Les addictions comportementales se développent sur le terrain d’une réalité bio-psycho-comportementale dans une société donnée. Les individus ne sont pas égaux face aux addictions. De plus en plus de travaux sont initiés dans la sphère de la génétique, mais ils sont essentiellement centrés sur les addictions aux substances. Les études portant sur des jumeaux homozygotes soulignent certes des prédispositions génétiques, mais dévoilent également la part importante qui revient, dans l’éclosion des addictions, à l’environnement et au contexte psychosocial. «Il faut toujours recontextualiser les résultats des études génétiques, insiste Isabelle Varescon. Aucun gène, aucun allèle (2) n’a été identifié comme clé de voûte du développement d’une addiction.»

Y a-t-il des traits de personnalité qui seraient à risque pour les addictions comportementales ? Pour l’heure, des travaux sur de petits échantillons semblent en dégager certains, mais à défaut d’études sur de vastes populations, ils ne permettent pas de conclure, nous cantonnant dans l’interprétation et l’extrapolation. Il semble toutefois que l’impulsivité soit une caractéristique très présente dans les différents types d’addictions comportementales. «Aujourd’hui, on n’est cependant pas en mesure de conclure qu’elle est commune à toutes les personnes addicts et, de toute façon, elle ne pourrait expliquer à elle seule le phénomène addictif», dit Isabelle Varescon.

Selon les recherches du professeur Joël Billieux, de l’Université de Lausanne, l’impulsivité serait en tout cas un facteur de risque dans l’addiction aux jeux en ligne, plus spécialement les MMORPG (Massively Multiplayer Online Role-Playing Games). Selon le modèle proposé en 2001 par Stephen Whiteside et Donald Lynam, de l’Université du Kentucky, l’impulsivité n’est pas un monolithe mais comporterait 4 dimensions qui se renforcent ou se tempèrent mutuellement: l’urgence, définie comme la tendance à exprimer de fortes réactions dans les contextes émotionnels, le manque de persévérance (dans l’accomplissement d’une tâche difficile ou ennuyeuse), le manque de préméditation, c’est-à-dire la tendance à ne tenir aucun compte des conséquences d’un acte avant de l’engager, et la recherche de sensations. Toutes seraient impliquées dans une dérive vers le jeu pathologique.

Les études mettent en évidence une dimension transversale à l’ensemble des addictions comportementales: une faible estime de soi.

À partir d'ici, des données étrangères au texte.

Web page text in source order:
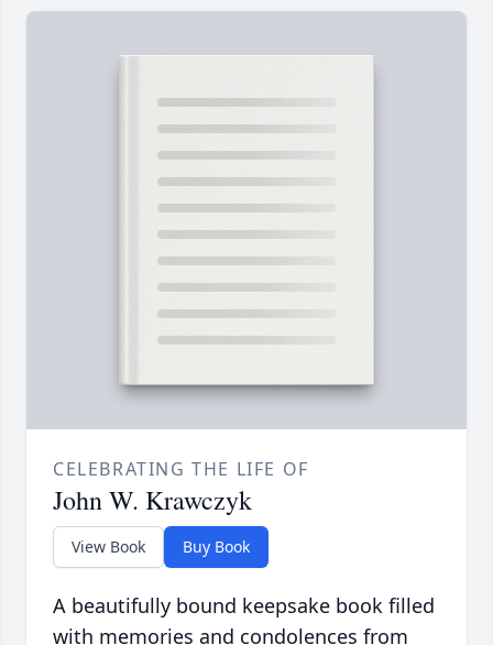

L’addiction vient alors au secours de l’individu confronté à une sorte de fragilité narcissique. Par exemple, dans les jeux MMORPG, il est probable que le joueur recherche entre autres, via son avatar, un sentiment de maîtrise qui dope son ego. «De même, acheter des vêtements de façon compulsive, avec les dépenses et l’éventuel endettement que cela suppose, est de nature à donner à l’acheteur un sentiment de toute-puissance», fait remarquer Isabelle Varescon.